FIFO of the blocking queue. The proposal golang/go#11506 “runtime: make sure blocked channels run operations in FIFO order” (filed by Russ Cox, fixed early in Go 1.6) pointed out a hazard: when multiple goroutines are blocked on some channel and the channel becomes available, a running goroutine that happens to “pass by” may complete the operation ahead of those already blocked, leaving the blocked ones to suffer arbitrary delay. The fix is exactly the direct handoff of 10.3: when the channel becomes available, the wakeup hands the value directly to the waiter at the head of recvq, and recvq is a first-in-first-out queue ordered by arrival (enqueue adds to the tail, dequeue removes from the head). First-come-first-served thereby becomes a guarantee rather than a probability.

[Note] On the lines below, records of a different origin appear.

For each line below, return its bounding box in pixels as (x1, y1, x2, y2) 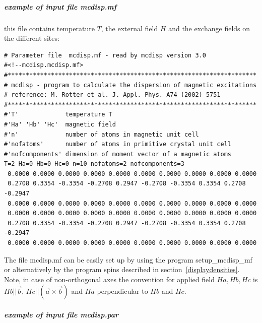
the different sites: (4, 33, 59, 43)
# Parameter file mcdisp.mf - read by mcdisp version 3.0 (4, 51, 206, 59)
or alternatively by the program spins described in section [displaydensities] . (4, 264, 240, 275)
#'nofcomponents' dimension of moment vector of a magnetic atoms (4, 150, 232, 158)
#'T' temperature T (4, 111, 112, 118)
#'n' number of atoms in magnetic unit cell (4, 131, 199, 138)
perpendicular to (97, 286, 148, 296)
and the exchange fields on (168, 23, 250, 33)
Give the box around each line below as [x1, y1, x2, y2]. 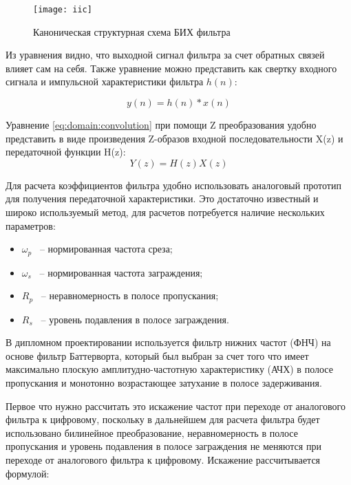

Fairness of select. When select faces several branches ready at the same time, it must pick one at random, otherwise the branches written earlier would starve the later ones over the long run. The proposal golang/go#21806 “runtime: select is not fair” reported that Go 1.9 lost its randomness under some channel configurations. Today’s implementation (10.5) solves it with a single shuffle:

1
2
3
4
5
6
// Before executing select, shuffle the polling order of branches (pollorder) for fairness (sketch, cf. src/runtime/select.go)
for i := 1; i < ncases; i++ {
	j := cheaprandn(uint32(i + 1)) // cheap random number
	pollorder[i] = pollorder[j]    // Fisher-Yates shuffle
	pollorder[j] = uint16(i)
}

pollorder decides in what order each branch is checked for readiness, and the shuffle gives every ready branch an equal probability of being chosen. Note that it and lockorder are two separate orderings: lockorder sorts by channel address, ensuring that multiple select statements take locks in a consistent order to avoid deadlock; pollorder is the one responsible for fairness. Both live within the protocol of that lock, which is further evidence for the judgment in 10.6.4: invariants like FIFO and select fairness, “spanning multiple waiters and multiple channels”, are the concrete reason for keeping the channel inside the lock.

10.6.6 Summary: The Trade-off Behind One Lock

The channel’s memory model promise and the form of its implementation are two sides of the same trade-off. The four synchronized-before rules give the user a strong and clear visibility contract: a send establishes happens-before, an unbuffered send is a receipt, and the buffer capacity is a semaphore. To honor this contract reliably, on top of the interlocking invariants of FIFO, select fairness, and close broadcast, the most direct way is one lock. The lock-free channel (#8899) can indeed be faster on some workloads, but only at the cost of rewriting the correctness proofs of these invariants, a bill the Go team has not signed to this day. A performance gain never comes for free; here, what it buys is a concurrency semantics that can be read, maintained, and trusted. The next chapter 11.9 will place this channel contract back into the complete Go memory model, set side by side with the rules of mutex and atomic.